◆ **Task input**
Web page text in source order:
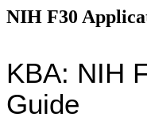
NIH F30
KBA: NIH
Guide
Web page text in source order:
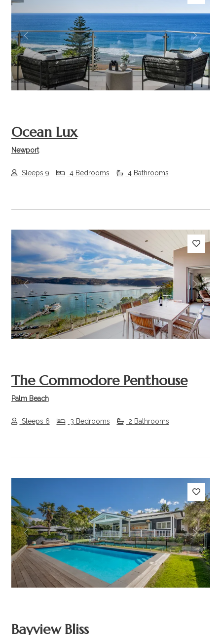
Previous Next
Ocean Lux
Newport
Sleeps 9 4 Bedrooms 4 Bathrooms
Previous Next
The Commodore Penthouse
Palm Beach
Sleeps 6 3 Bedrooms 2 Bathrooms
Previous Next
Bayview Bliss
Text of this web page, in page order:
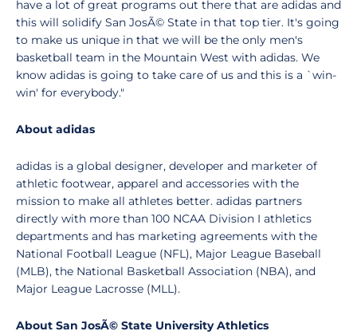
have a lot of great programs out there that are adidas and
this will solidify San JosÃ© State in that top tier. It's going
to make us unique in that we will be the only men's
basketball team in the Mountain West with adidas. We
know adidas is going to take care of us and this is a `win-
win' for everybody."
About adidas
adidas is a global designer, developer and marketer of
athletic footwear, apparel and accessories with the
mission to make all athletes better. adidas partners
directly with more than 100 NCAA Division I athletics
departments and has marketing agreements with the
National Football League (NFL), Major League Baseball
(MLB), the National Basketball Association (NBA), and
Major League Lacrosse (MLL).
About San JosÃ© State University Athletics
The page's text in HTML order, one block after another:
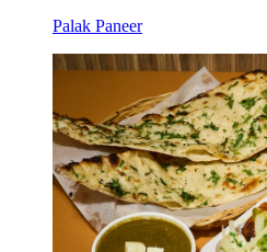
Palak Paneer
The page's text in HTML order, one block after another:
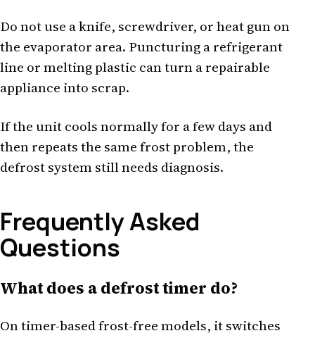
Do not use a knife, screwdriver, or heat gun on
the evaporator area. Puncturing a refrigerant
line or melting plastic can turn a repairable
appliance into scrap.
If the unit cools normally for a few days and
then repeats the same frost problem, the
defrost system still needs diagnosis.
Frequently Asked
Questions
What does a defrost timer do?
On timer-based frost-free models, it switches
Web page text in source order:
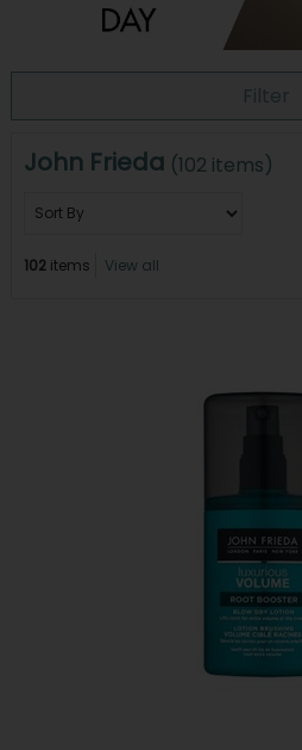
Filter
John Frieda (102 items)
102items View all
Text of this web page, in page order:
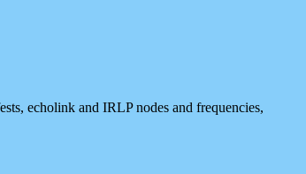
echolink and IRLP nodes and frequencies,
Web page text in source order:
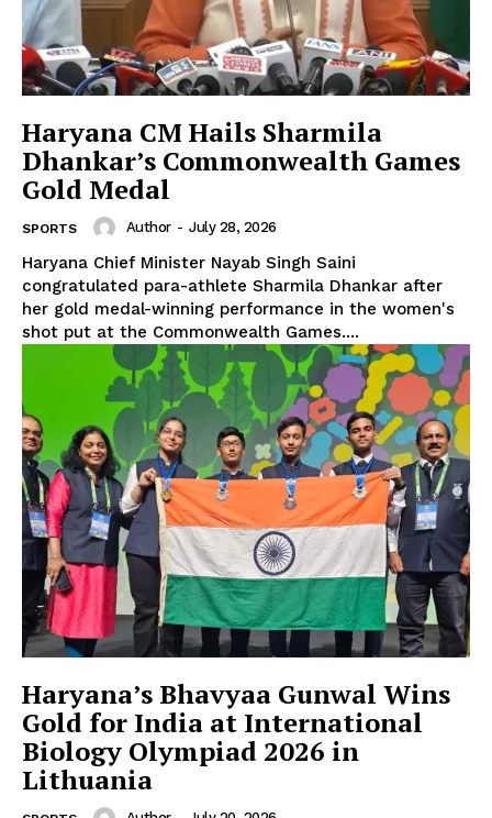
Haryana CM Hails Sharmila
Dhankar’s Commonwealth Games
Gold Medal
SPORTS Author - July 28, 2026
Haryana Chief Minister Nayab Singh Saini
congratulated para-athlete Sharmila Dhankar after
her gold medal-winning performance in the women's
shot put at the Commonwealth Games....
Haryana’s Bhavyaa Gunwal Wins
Gold for India at International
Biology Olympiad 2026 in
Lithuania
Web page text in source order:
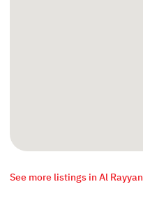
See more listings in Al Rayyan
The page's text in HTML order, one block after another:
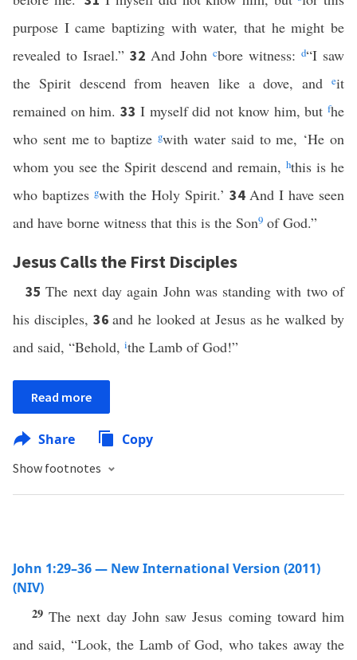
purpose I came baptizing with water, that he might be
revealed to Israel.” 32 And Johncbore witness:d“I saw
the Spirit descend from heaven like a dove, and
eit
remained on him.33 I myself did not know him, butfhe
who sent me to baptizegwith water said to me, ‘He on
whom you see the Spirit descend and remain, hthis is he
who baptizes gwith the Holy Spirit.’ 34 And I have seen
and have borne witness that this is the Son9 of God.”
Jesus Calls the First Disciples
35The next day again John was standing with two of
his disciples, 36and he looked at Jesus as he walked by
and said, “Behold, ithe Lamb of God!”
Read more
Share Copy
Show footnotes
John 1:29–36 — New International Version (2011)
(NIV)
29The next day John saw Jesus coming toward him
and said, “Look, the Lamb of God, who takes away the
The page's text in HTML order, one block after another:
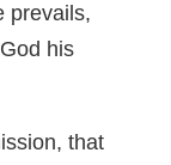
prevails,
his
that
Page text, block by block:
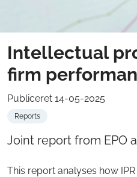
Intellectual
firm
Publiceret 14-05-2025
Reports
Joint report from EPO
This report analyses how
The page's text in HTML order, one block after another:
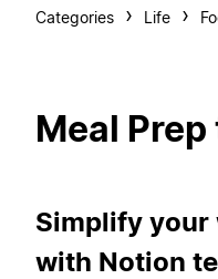
Categories Life
Meal
Simplify your
with Notion
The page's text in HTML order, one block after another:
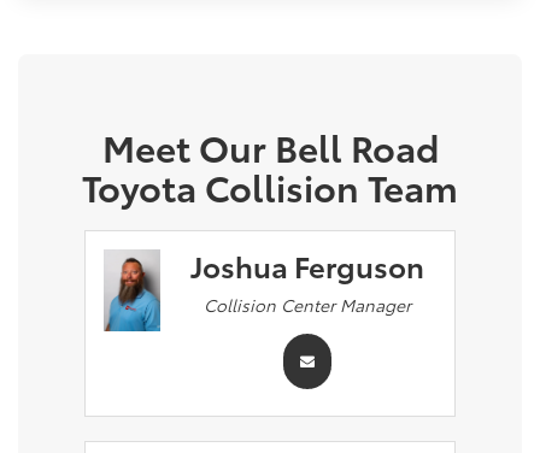
Meet Our Bell Road
Toyota Collision Team
Joshua Ferguson
Collision Center Manager

◆ **Assigned task**
Nothing but the lines from the one containing "Page text, block" through the final line of the entries above should be given again, each exactly as written; omit the pictures.

◆ **Task response**
Page text, block by block:
Intellectual
firm
Publiceret 14-05-2025
Reports
Joint report from EPO
This report analyses how
The page's text in HTML order, one block after another:
Categories Life
Meal
Simplify your
with Notion
The page's text in HTML order, one block after another:
Meet Our Bell Road
Toyota Collision Team
Joshua Ferguson
Collision Center Manager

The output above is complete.